Tognar Ski and Snowboard Boot Fitting Tools, Insoles, Footbeds and Inserts


----------



## Soawsome (Sep 21, 2009)

I had instaprints made for me which i didnt like to much and switched out for superfeet. i dont think it was the actual instaprint that created more foot pain for me. I just have very flat feet and in the future will go to someone with lots of experience, i would assume bigger resorts like whistler would of been your better bet rather than some shop in NJ if you have really flat feet like me. 

i got mine from Mt everest in Westwood NJ for $100 when i bought my boots there


----------



## Bones (Feb 24, 2008)

andy_d said:


> I'm actually trying to fix heel lift issues with my boots. Size is supposedly correct and I was told I should try something like Superfeet to help keep heel in place.
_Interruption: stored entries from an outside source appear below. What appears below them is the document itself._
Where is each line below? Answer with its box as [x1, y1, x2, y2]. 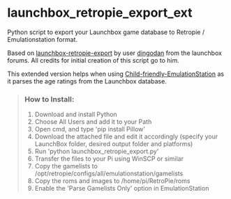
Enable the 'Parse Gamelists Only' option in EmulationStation [34, 184, 209, 193]
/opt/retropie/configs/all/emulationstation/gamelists [34, 169, 184, 178]
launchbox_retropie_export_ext [7, 5, 193, 21]
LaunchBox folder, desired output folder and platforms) [34, 140, 193, 148]
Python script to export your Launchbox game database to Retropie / [7, 28, 204, 36]
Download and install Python [34, 110, 117, 119]
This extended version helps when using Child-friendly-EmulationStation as [7, 70, 225, 78]
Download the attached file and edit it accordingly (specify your [34, 132, 218, 141]
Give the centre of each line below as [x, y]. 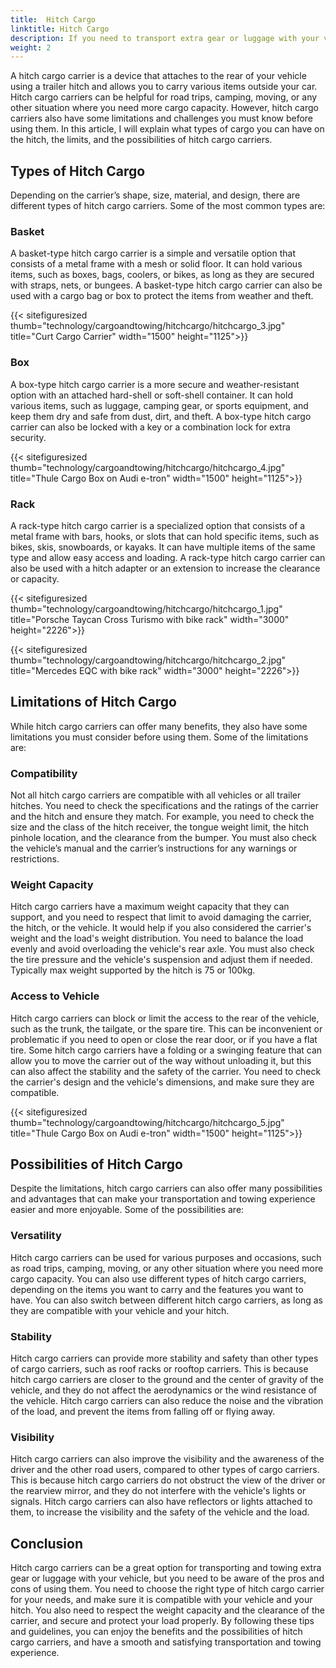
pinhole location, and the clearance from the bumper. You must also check [164, 838]
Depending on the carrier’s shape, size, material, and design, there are [155, 195]
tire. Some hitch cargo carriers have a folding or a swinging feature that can [166, 1050]
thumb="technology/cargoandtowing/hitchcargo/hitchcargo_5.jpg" [147, 1122]
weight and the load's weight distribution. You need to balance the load [157, 938]
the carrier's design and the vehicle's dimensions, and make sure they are [162, 1082]
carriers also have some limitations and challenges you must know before [162, 118]
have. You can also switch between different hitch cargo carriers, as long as [166, 1300]

First off, you need to determine if any insole will solve the heel lift problem. Fold up some card board, stick it under your heel and put on the boot. It won't be comfortable, but try to concentrate on whether the heel lift is gone.
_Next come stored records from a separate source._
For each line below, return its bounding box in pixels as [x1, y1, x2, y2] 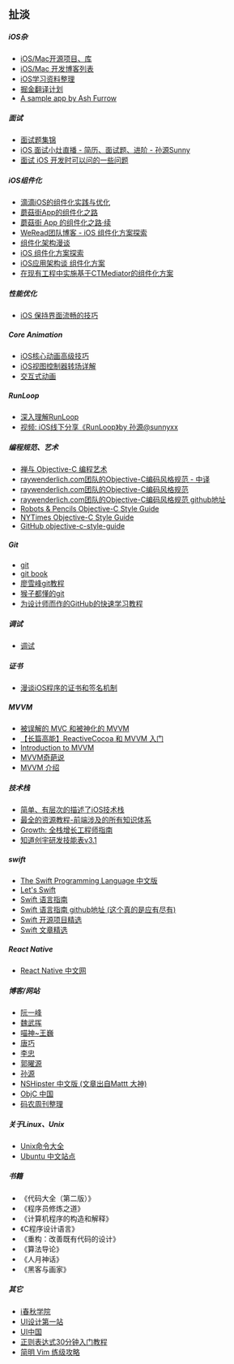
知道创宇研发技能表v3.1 [19, 835, 97, 845]
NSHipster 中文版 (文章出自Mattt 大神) [19, 1078, 147, 1088]
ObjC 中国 [19, 1089, 54, 1099]
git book [19, 569, 49, 579]
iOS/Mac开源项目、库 [19, 54, 92, 63]
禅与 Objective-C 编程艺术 [19, 464, 108, 474]
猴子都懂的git [19, 589, 65, 598]
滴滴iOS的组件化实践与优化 [19, 197, 111, 207]

Basically all insoles do for heel lift is raise your foot inside the boot so it jams higher up the achilles tendon. That's all good if the "pincher" (don't know the technical term) that fills around your achilles and holds your heel down is narrow enough a little higher up the liner.
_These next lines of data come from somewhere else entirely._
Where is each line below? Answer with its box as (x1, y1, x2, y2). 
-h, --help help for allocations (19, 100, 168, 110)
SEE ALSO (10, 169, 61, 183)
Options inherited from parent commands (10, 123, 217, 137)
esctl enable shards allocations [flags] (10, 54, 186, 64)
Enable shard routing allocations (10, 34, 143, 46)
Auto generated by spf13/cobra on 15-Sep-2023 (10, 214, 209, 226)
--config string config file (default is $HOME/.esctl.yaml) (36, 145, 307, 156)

If you're like me and my boots, then that pincher was never snug enough. Didn't matter how thick the insole was, I still got heel lift.

J-bars were the way to go for me. They just narrowed the opening and snugged up the fit nicely. Way cheaper than insoles too.


----------



## andy_d (Jan 14, 2011)

jdang307 said:


> Nothing to add with instaprint but have you checked out Tognar?
> 
> Tognar Ski and Snowboard Boot Fitting Tools, Insoles, Footbeds and Inserts


Yeah, I saw the website mentioned in another thread. I was hoping to go to a store for some advice from boot fitters depending on what they think about my boots and how I fit in them



Soawsome said:


> I had instaprints made for me which i didnt like to much and switched out for superfeet. i dont think it was the actual instaprint that created more foot pain for me. I just have very flat feet and in the future will go to someone with lots of experience, i would assume bigger resorts like whistler would of been your better bet rather than some shop in NJ if you have really flat feet like me.
> 
> i got mine from Mt everest in Westwood NJ for $100 when i bought my boots there


Yeah, I wish I would have just done it at Whistler. I didn't because a guy at a Salamon store, who was very helpful, said I should hold off and let the boots break in. Heel lift continues to be an issue though.



Bones said:


> First off, you need to determine if any insole will solve the heel lift problem. Fold up some card board, stick it under your heel and put on the boot. It won't be comfortable, but try to concentrate on whether the heel lift is gone.
> 
> Basically all insoles do for heel lift is raise your foot inside the boot so it jams higher up the achilles tendon. That's all good if the "pincher" (don't know the technical term) that fills around your achilles and holds your heel down is narrow enough a little higher up the liner.
> 
> ...


J-bars is what I was originally looking for but I can't seem to find any shop that sells them. I was told something like a C-Pad would help. Honestly, there hasn't been any real consistency in what people have said to me. I think I'm starting to see that this is more of a personal preference etc. I also thought Superfeet was the way to go because when I was reading the description on the website it pretty much described what I feel like I'm going through


----------



## Bones (Feb 24, 2008)

andy_d said:


> J-bars is what I was originally looking for but I can't seem to find any shop that sells them. I was told something like a C-Pad would help.


C-Pad, J-pad...basically the same thing

You probably won't find them in blister packs on display, just like t-bolts and screws. Ask any boot tech at decent ski shop and they'll probably give you a handful for $5. They're just neoprene pads with tape on them.

And I'm sure every insole's marketing stuff will tell you that they solve every fit problem. I love my superfeet, but they're an expensive fix for simple heel lift.


----------